Testing Cyber-Physical Systems under Uncertainty
Jan. 01, 2015 to Dec. 31, 2017
Cyber-physical Systems (CPSs) link the digital and the physical world. As such, they connect a number of components (e.g. sensors, actuators, hardware and software) to a networked unity. CPSs are increasingly able to provide intelligent services and are associated with a high degree of automation. These intelligent, networked cyber-physical are increasingly used in safety or mission critical domains such as healthcare, automotive, production, energy, and transport.
Cyber-physical systems are used in almost every area of our lives. Therefore a high level of quality as well as reliability, error robustness, safety and security is required. To prevent endangering users or the environment, these properties are particularly important in dynamically changing environments. Such environments are difficult to predict and even more difficult to describe. This degree of unpredictability about the future purpose and place of use or even of future collaboration partners of a networked system is called “uncertainty”. Particularly in safety-critical areas, a risk-oriented handling of uncertainties is important.
Project goals of U-Test
U-Test aims to improve the reliability of cyber-physical systems by provoking, analyzing and evaluating uncertainties that can occur in the systems or their environment. For this purpose, a model-based, search-based test approach is chosen. This achieves a high degree of automation, thus enabling cost savings in the quality assurance of such systems. In detail, U-Test will:
- provide a comprehensive and extensible taxonomy of uncertainties, classifying uncertainties, their properties, and their relationships.
- create an Uncertainty Modeling Framework (UMF) based on existing modeling and testing standards. Using this UMF, uncertainties at various architectural levels as well as a test evaluation function for critical system functionality can be modeled.

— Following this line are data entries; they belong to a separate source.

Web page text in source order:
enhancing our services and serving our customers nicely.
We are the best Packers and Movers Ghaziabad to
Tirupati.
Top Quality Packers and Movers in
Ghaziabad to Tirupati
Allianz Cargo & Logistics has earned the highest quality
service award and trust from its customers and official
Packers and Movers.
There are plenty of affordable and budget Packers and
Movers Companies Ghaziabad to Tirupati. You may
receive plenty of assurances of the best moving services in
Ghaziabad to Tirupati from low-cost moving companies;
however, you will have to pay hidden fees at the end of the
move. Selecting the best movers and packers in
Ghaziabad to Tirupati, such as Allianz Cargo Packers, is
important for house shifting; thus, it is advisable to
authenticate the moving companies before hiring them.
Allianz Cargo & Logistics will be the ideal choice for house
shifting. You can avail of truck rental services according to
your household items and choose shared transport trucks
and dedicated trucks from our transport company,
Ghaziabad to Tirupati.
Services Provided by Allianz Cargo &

- develop an intelligent, search-based method to uncover previously unknown uncertainties. This method is based on a functional model of the system under test as well as uncertainty models in the system or its environment.

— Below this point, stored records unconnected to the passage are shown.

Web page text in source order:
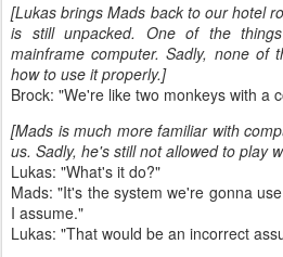
[Lukas brings Mads back to our hotel
is still unpacked. One of the
mainframe computer. Sadly, none of
how to use it properly.]
Brock: "We're like two monkeys with a
[Mads is much more familiar with
us. Sadly, he's still not allowed to play
Lukas: "What's it do?"
Mads: "It's the system we're gonna
I assume."
Lukas: "That would be an incorrect
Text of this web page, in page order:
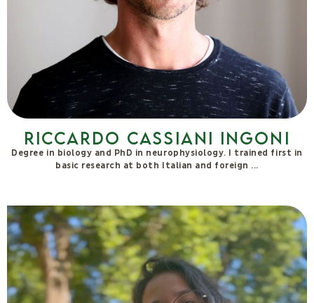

- generate test cases that are automated and highly scalable based on the reaction of the system under test. These test cases provoke previously unknown uncertainties in the system and detect impairments to the critical system functionality.
The feasibility and applicability of the methods and concepts developed in the U-Test project will be demonstrated in two industrial case studies: a Geo Sports Case Study (athlete health monitoring during training and match) and Handling Systems Case Study (warehouse logistics).
Contribution from SQC
The System Quality Center (SQC) adapts its experiences in developing advanced modelling and testing methods for safety-critical systems to uncover unknown uncertainties of cyber-physical systems. In addition, technologies developed by SQC are used. This includes:
- ModelBus®: An open source framework for tool integration in software and systems development that automates the execution of complex and error-prone development tasks.
- Focus! MBT: A test modeling methodology and test automation platform focused on automation of dynamic test processes – including automated test design, automated execution as well as automated test evaluation.
U-Test is funded by the European Union's funding program Horizon 2020.